Kozuki Naoko, Oseni Lolade, Mtimuni Angella, Sethi Reena, Rashidi Tambudzai, Kachale Fannie, Rawlins Barbara, Gupta Shivam
Department of International Health, Johns Hopkins Bloomberg School of Public Health Baltimore, Maryland, United States of America.
Jhpiego, Lilongwe, Malawi.
PLoS One. 2017 Mar 16;12(3):e0172492. doi: 10.1371/journal.pone.0172492. eCollection 2017.
This analysis seeks to identify strengths and gaps in the existing facility capacity for intrapartum and immediate postpartum fetal and neonatal care, using data collected as a part of Malawi's Helping Babies Breath program evaluation. From August to September 2012, the Maternal and Child Health Integrated Program (MCHIP) conducted a cross-sectional survey in 84 Malawian health facilities to capture current health facility service availability and readiness and health worker capacity and practice pertaining to labor, delivery, and immediate postpartum care. The survey collected data on availability of equipment, supplies, and medications, and health worker knowledge and performance scores on intrapartum care simulation and actual management of real clients at a subset of facilities. We ran linear regression models to identify predictors of high simulation performance of routine delivery care and management of asphyxiated newborns across all facilities surveyed. Key supplies for infection prevention and thermal care of the newborn were found to be missing in many of the surveyed facilities. At the health center level, 75% had no clinician trained in basic emergency obstetric care or newborn care and 39% had no midwife trained in the same. We observed that there were no proportional increases in available transport and staff at a facility as catchment population increased. In simulations of management of newborns with breathing problems, health workers were able to complete a median of 10 out of 16 tasks for a full-term birth case scenario and 20 out of 30 tasks for a preterm birth case scenario. Health workers who had more years of experience appeared to perform worse. Our study provides a benchmark and highlights gaps for future evaluations and studies as Malawi continues to make strides in improving facility-based care. Further progress in reducing the burden of neonatal and fetal death in Malawi will be partly predicated on guaranteeing properly equipped and staffed facilities in addition to ensuring the presence of skilled health workers.

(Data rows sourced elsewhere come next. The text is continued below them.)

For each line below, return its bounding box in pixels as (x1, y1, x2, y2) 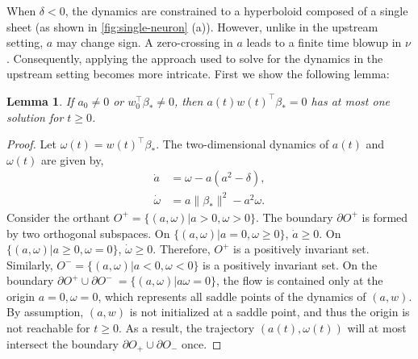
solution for (6, 108, 64, 125)
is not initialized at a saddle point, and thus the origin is (129, 303, 410, 320)
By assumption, (6, 303, 84, 320)
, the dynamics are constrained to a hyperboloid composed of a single (65, 2, 408, 19)
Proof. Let (6, 136, 56, 152)
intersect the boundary (6, 335, 119, 352)
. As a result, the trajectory (118, 319, 255, 336)
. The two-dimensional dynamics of (156, 136, 329, 152)
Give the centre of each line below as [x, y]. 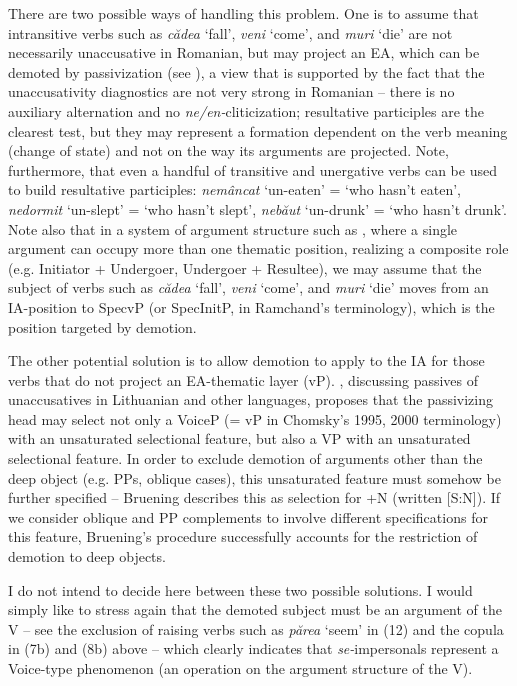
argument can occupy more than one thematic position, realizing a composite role [258, 248]
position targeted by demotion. [102, 326]
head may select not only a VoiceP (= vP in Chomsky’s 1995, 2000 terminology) [255, 418]
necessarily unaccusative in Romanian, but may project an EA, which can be [244, 52]
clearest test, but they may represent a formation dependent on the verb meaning [258, 130]
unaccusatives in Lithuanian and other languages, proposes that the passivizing [251, 399]
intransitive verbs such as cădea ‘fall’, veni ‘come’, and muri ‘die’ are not [230, 32]
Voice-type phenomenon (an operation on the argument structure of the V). [240, 668]
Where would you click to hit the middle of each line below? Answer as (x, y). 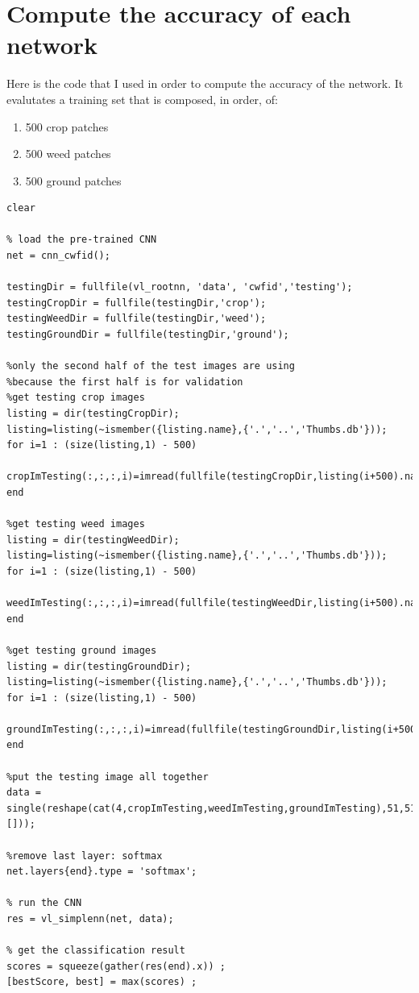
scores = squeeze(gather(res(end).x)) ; (116, 966)
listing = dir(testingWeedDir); (93, 540)
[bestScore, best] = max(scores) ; (102, 982)
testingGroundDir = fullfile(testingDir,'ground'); (148, 335)
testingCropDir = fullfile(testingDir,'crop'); (137, 303)
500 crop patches (67, 126)
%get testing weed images (76, 524)
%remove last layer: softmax (85, 856)
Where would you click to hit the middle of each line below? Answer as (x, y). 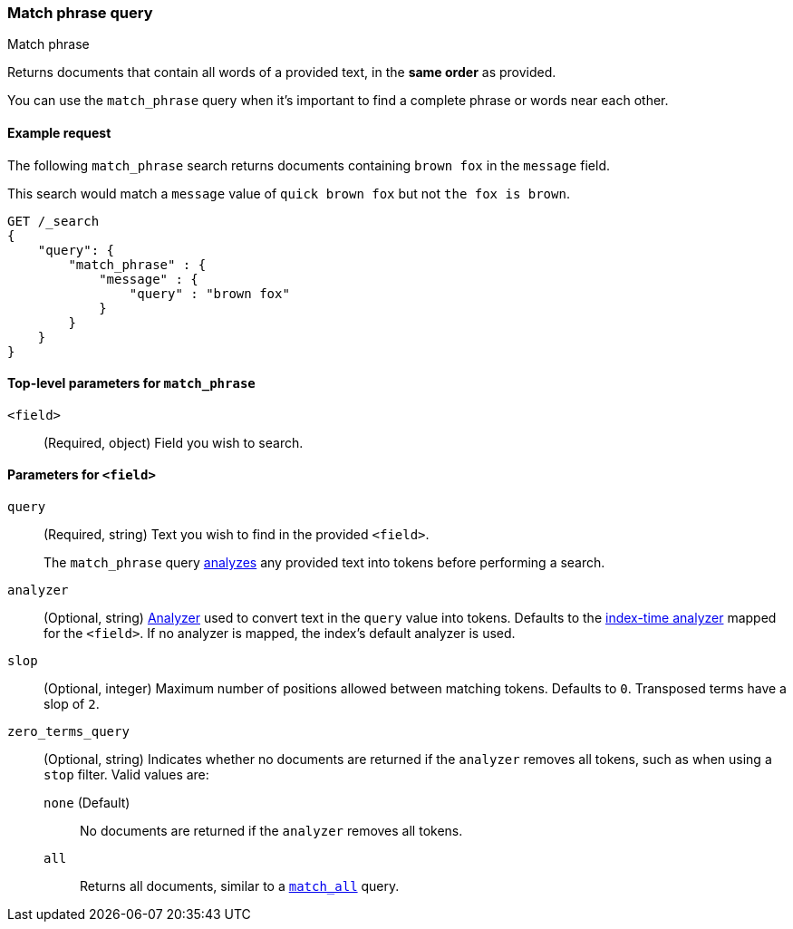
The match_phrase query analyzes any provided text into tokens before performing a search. (324, 563)
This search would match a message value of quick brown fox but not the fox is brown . (289, 193)
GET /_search (53, 221)
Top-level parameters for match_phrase (131, 383)
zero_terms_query (68, 732)
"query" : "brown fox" (209, 293)
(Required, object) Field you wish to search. (174, 442)
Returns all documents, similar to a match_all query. (240, 886)
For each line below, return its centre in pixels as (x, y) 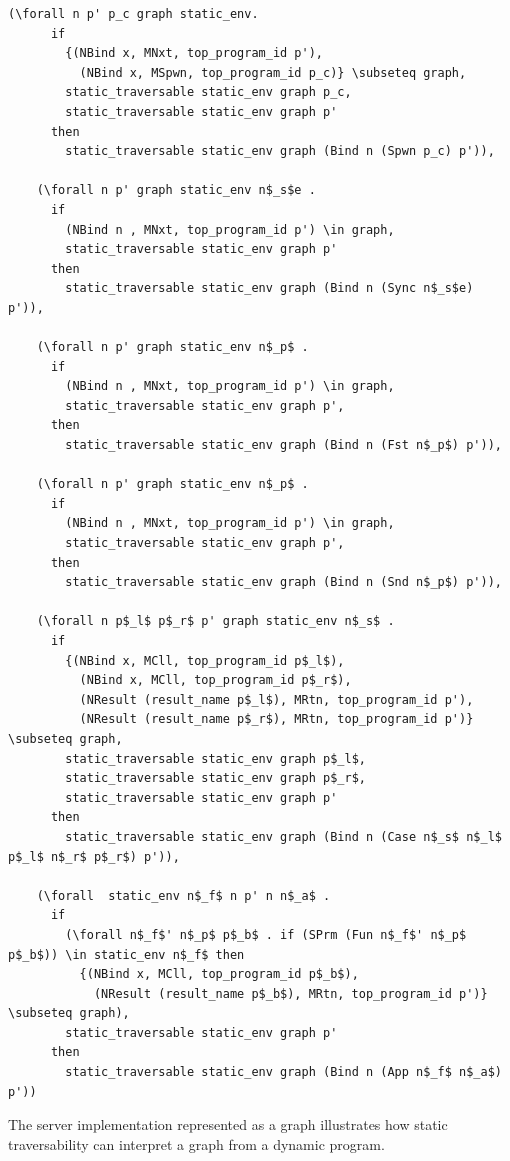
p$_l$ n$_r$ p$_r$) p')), (94, 856)
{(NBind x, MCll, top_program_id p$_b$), (219, 974)
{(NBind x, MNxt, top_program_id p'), (194, 53)
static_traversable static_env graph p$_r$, (215, 778)
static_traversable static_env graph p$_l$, (215, 758)
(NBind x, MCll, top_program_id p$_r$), (215, 680)
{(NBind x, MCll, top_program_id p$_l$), (205, 660)
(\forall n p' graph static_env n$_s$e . (176, 190)
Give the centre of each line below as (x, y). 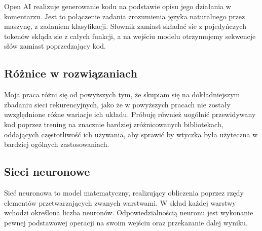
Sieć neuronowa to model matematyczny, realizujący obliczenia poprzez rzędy (124, 192)
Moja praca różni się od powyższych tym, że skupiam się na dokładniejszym (122, 94)
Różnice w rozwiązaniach (71, 73)
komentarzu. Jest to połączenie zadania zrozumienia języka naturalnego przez (125, 16)
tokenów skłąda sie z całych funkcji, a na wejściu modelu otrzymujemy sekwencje (130, 36)
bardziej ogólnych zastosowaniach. (57, 144)
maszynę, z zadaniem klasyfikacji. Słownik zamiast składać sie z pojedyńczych (125, 26)
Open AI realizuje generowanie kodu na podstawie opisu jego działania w (118, 6)
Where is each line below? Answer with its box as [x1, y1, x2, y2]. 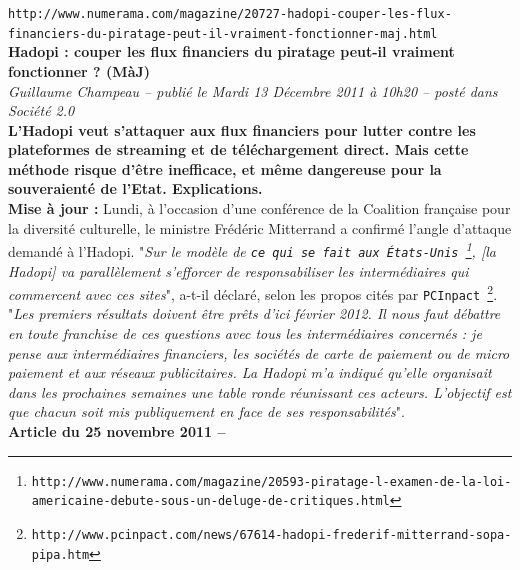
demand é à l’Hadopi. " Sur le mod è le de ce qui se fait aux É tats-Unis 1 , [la [8, 238, 496, 261]
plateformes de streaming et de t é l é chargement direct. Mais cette [8, 139, 469, 160]
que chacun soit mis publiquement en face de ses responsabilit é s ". [8, 401, 405, 422]
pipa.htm [31, 547, 90, 562]
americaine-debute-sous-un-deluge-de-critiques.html [31, 494, 390, 509]
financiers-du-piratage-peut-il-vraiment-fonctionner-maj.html [8, 26, 438, 41]
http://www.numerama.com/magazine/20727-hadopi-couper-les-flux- [8, 7, 452, 21]
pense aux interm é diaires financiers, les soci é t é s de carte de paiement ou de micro [8, 342, 510, 363]
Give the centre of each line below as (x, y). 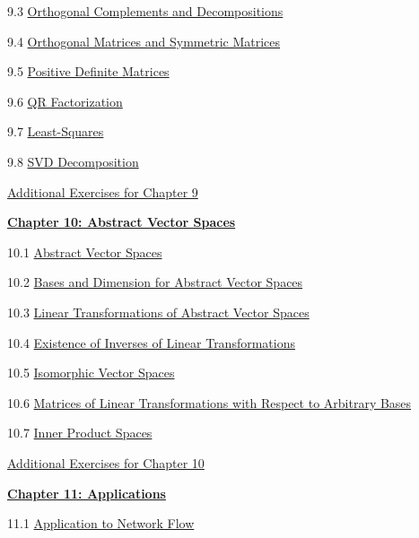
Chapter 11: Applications (87, 493)
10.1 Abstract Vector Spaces (85, 252)
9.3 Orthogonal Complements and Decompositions (145, 11)
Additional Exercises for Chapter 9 (103, 191)
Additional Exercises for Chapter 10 (106, 462)
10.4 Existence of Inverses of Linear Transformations (151, 342)
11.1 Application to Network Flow (101, 523)
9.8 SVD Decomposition (73, 161)
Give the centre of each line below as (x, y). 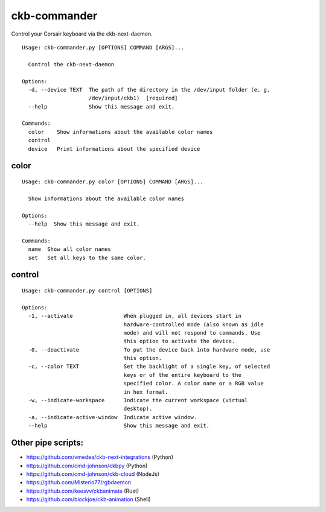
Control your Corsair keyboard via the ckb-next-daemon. (82, 34)
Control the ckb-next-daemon (71, 64)
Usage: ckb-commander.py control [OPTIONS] (87, 290)
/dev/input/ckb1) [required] (133, 98)
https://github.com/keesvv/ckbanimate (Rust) (83, 491)
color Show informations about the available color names (120, 132)
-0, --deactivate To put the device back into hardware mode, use (149, 349)
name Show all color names (70, 249)
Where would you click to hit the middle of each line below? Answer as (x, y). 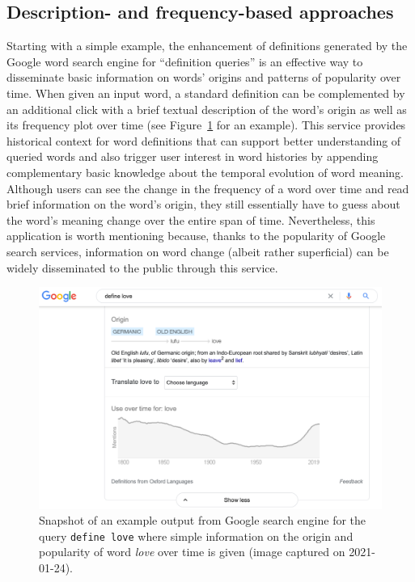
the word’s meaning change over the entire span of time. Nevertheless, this (191, 219)
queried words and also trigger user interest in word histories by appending (193, 156)
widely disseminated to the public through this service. (142, 267)
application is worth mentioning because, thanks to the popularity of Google (196, 236)
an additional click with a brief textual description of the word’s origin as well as (207, 109)
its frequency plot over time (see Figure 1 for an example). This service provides (206, 125)
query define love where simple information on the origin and (196, 536)
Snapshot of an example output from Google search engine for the (203, 520)
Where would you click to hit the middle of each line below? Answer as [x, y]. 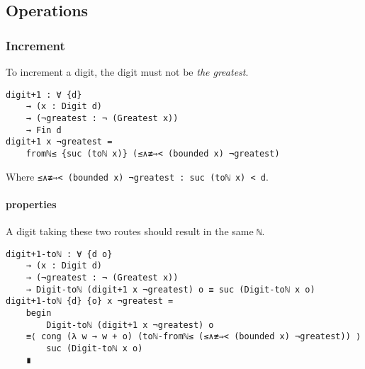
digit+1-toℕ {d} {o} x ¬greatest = [90, 301]
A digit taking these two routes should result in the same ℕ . [135, 231]
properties [31, 204]
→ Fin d [44, 130]
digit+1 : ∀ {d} [44, 95]
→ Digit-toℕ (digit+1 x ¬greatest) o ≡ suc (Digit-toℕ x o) [170, 289]
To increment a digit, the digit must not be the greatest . [127, 72]
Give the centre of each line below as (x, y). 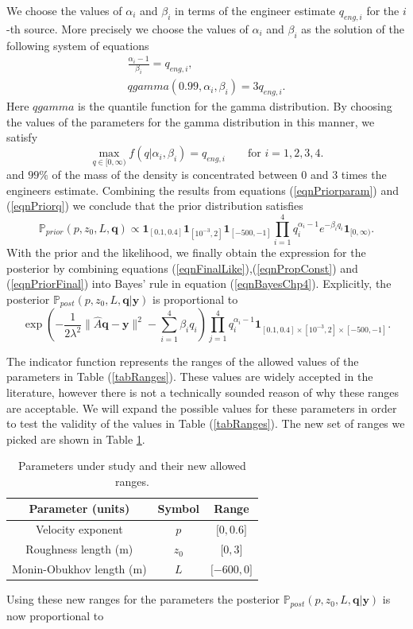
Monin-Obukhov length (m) (79, 569)
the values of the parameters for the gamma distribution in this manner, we (191, 121)
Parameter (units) (79, 509)
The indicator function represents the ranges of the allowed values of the (183, 361)
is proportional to (195, 299)
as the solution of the (353, 28)
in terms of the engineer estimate (255, 10)
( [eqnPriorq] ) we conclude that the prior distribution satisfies (155, 206)
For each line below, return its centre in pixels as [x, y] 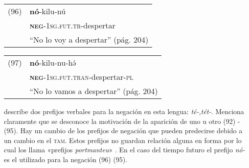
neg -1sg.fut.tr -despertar [72, 25]
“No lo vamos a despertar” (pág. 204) [94, 91]
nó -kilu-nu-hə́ [53, 62]
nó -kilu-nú [48, 11]
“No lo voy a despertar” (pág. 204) [89, 39]
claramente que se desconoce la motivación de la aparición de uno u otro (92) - [122, 121]
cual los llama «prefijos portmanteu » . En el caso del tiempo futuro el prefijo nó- [124, 150]
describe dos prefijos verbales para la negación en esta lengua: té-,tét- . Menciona [124, 111]
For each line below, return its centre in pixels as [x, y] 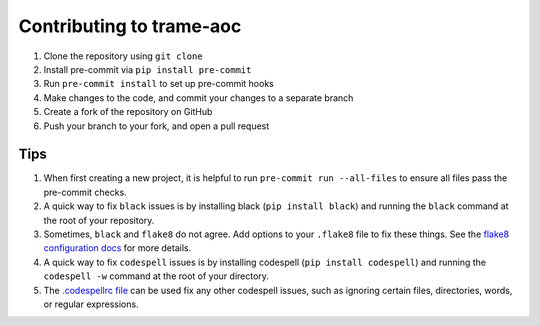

本分析旨在利用作为马拉维“帮助婴儿呼吸”项目评估一部分收集的数据,确定现有设施在产时及产后即刻胎儿和新生儿护理方面的优势与差距。2012年8月至9月,母婴健康综合项目(MCHIP)在马拉维的84家医疗机构开展了一项横断面调查,以了解当前医疗机构的服务可及性与准备情况,以及卫生工作者在分娩、接生和产后即刻护理方面的能力与实践。该调查收集了设备、用品和药品的可及性数据,以及部分医疗机构卫生工作者在产时护理模拟和实际客户管理方面的知识和表现得分。我们运行线性回归模型,以确定所有接受调查的医疗机构中常规分娩护理和窒息新生儿管理模拟高表现的预测因素。在许多接受调查的医疗机构中,发现缺少用于新生儿感染预防和体温护理的关键用品。在卫生中心层面,75%没有接受过基本急诊产科护理或新生儿护理培训的临床医生,39%没有接受过此类培训的助产士。我们观察到,随着服务人口增加,医疗机构的可用交通工具和工作人员并未按比例增加。在模拟有呼吸问题的新生儿管理时,卫生工作者在足月出生病例场景中能够完成16项任务中的中位数10项,在早产病例场景中能够完成30项任务中的20项。经验更丰富的卫生工作者表现似乎更差。我们的研究提供了一个基准,并突出了差距,以便在马拉维继续大力改善机构护理时进行未来评估和研究。马拉维在减轻新生儿和胎儿死亡负担方面取得进一步进展,部分将取决于确保设施配备适当、人员充足,以及确保有熟练的卫生工作者。